■ Exercise aim:
Please return the listing below exactly, without any of its pictures.

Start of Data extract

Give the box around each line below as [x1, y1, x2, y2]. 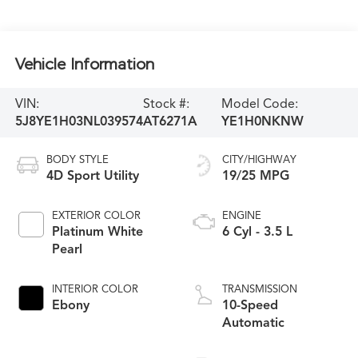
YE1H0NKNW [221, 113, 304, 129]
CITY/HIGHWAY [222, 153, 296, 166]
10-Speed [222, 296, 278, 313]
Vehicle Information [14, 54, 154, 73]
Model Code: [221, 95, 298, 112]
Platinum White [51, 223, 143, 240]
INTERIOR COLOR [51, 282, 138, 296]
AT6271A [142, 113, 197, 129]
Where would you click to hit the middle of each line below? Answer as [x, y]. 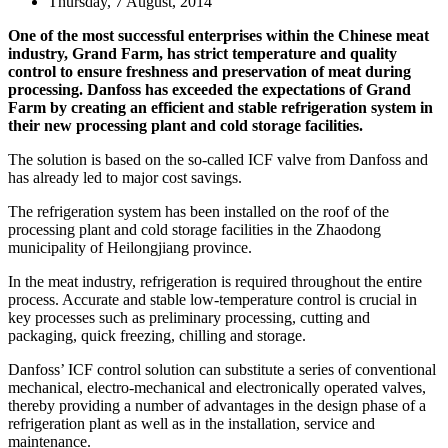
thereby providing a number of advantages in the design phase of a [217, 405]
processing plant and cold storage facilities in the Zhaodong [194, 229]
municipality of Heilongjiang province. [130, 247]
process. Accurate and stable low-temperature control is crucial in [212, 299]
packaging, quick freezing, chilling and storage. [157, 335]
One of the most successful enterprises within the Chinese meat [218, 35]
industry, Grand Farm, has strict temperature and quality [202, 53]
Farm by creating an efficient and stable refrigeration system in [220, 107]
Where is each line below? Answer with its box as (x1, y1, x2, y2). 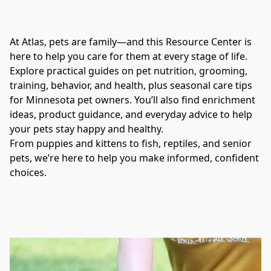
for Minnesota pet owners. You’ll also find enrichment (10, 93, 255, 107)
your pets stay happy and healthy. (10, 122, 163, 136)
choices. (10, 166, 47, 180)
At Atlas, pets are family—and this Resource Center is (10, 35, 252, 49)
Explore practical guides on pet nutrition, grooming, (10, 64, 247, 78)
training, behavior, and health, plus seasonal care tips (10, 79, 252, 93)
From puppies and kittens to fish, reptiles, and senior (10, 137, 252, 151)
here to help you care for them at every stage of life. (10, 50, 247, 64)
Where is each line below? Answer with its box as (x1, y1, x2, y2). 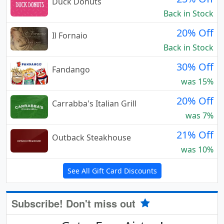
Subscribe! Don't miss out (11, 196, 138, 211)
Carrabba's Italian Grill (52, 98, 136, 109)
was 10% (181, 144, 213, 155)
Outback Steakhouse (52, 132, 131, 143)
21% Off (176, 128, 213, 142)
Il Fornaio (52, 30, 87, 41)
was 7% (185, 110, 213, 121)
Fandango (52, 64, 90, 75)
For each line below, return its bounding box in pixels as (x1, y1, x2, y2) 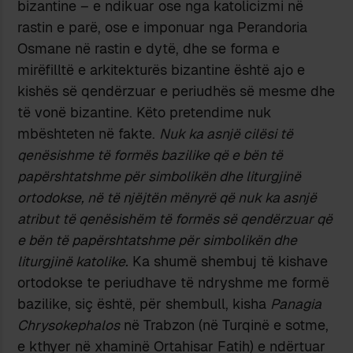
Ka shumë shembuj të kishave (128, 252, 329, 271)
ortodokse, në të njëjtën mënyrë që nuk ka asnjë (17, 188, 318, 207)
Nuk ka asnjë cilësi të (159, 124, 294, 143)
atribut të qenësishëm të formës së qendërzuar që (17, 210, 333, 229)
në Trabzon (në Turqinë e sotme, (120, 316, 329, 335)
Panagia (270, 295, 322, 314)
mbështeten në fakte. (17, 124, 160, 143)
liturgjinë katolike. (17, 252, 129, 271)
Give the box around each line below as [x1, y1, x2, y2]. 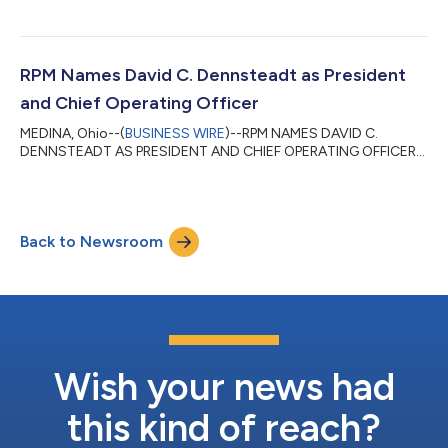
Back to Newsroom [20, 231, 163, 251]
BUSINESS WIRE [125, 124, 225, 142]
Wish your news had [53, 363, 395, 410]
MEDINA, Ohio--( [20, 124, 125, 142]
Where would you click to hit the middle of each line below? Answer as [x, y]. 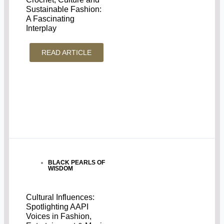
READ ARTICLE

End of Data extract

■ Response for this exercise:
Give the box around each line below as [x1, y1, x2, y2]. 
YE1H0NKNW [221, 113, 304, 129]
CITY/HIGHWAY [222, 153, 296, 166]
10-Speed [222, 296, 278, 313]
Vehicle Information [14, 54, 154, 73]
Model Code: [221, 95, 298, 112]
Platinum White [51, 223, 143, 240]
INTERIOR COLOR [51, 282, 138, 296]
AT6271A [142, 113, 197, 129]
Where would you click to hit the middle of each line below? Answer as [x, y]. 
thereby providing a number of advantages in the design phase of a [217, 405]
processing plant and cold storage facilities in the Zhaodong [194, 229]
municipality of Heilongjiang province. [130, 247]
process. Accurate and stable low-temperature control is crucial in [212, 299]
packaging, quick freezing, chilling and storage. [157, 335]
One of the most successful enterprises within the Chinese meat [218, 35]
industry, Grand Farm, has strict temperature and quality [202, 53]
Farm by creating an efficient and stable refrigeration system in [220, 107]
Where is each line below? Answer with its box as (x1, y1, x2, y2). 
for Minnesota pet owners. You’ll also find enrichment (10, 93, 255, 107)
your pets stay happy and healthy. (10, 122, 163, 136)
choices. (10, 166, 47, 180)
At Atlas, pets are family—and this Resource Center is (10, 35, 252, 49)
Explore practical guides on pet nutrition, grooming, (10, 64, 247, 78)
training, behavior, and health, plus seasonal care tips (10, 79, 252, 93)
From puppies and kittens to fish, reptiles, and senior (10, 137, 252, 151)
here to help you care for them at every stage of life. (10, 50, 247, 64)
Where is each line below? Answer with its box as (x1, y1, x2, y2). 
Subscribe! Don't miss out (11, 196, 138, 211)
Carrabba's Italian Grill (52, 98, 136, 109)
was 10% (181, 144, 213, 155)
Outback Steakhouse (52, 132, 131, 143)
21% Off (176, 128, 213, 142)
Il Fornaio (52, 30, 87, 41)
was 7% (185, 110, 213, 121)
Fandango (52, 64, 90, 75)
For each line below, return its bounding box in pixels as (x1, y1, x2, y2) 
Ka shumë shembuj të kishave (128, 252, 329, 271)
ortodokse, në të njëjtën mënyrë që nuk ka asnjë (17, 188, 318, 207)
Nuk ka asnjë cilësi të (159, 124, 294, 143)
atribut të qenësishëm të formës së qendërzuar që (17, 210, 333, 229)
në Trabzon (në Turqinë e sotme, (120, 316, 329, 335)
Panagia (270, 295, 322, 314)
mbështeten në fakte. (17, 124, 160, 143)
liturgjinë katolike. (17, 252, 129, 271)
Give the box around each line below as [x1, y1, x2, y2]. 
Back to Newsroom [20, 231, 163, 251]
BUSINESS WIRE [125, 124, 225, 142]
Wish your news had [53, 363, 395, 410]
MEDINA, Ohio--( [20, 124, 125, 142]
Where would you click to hit the middle of each line below? Answer as [x, y]. 
READ ARTICLE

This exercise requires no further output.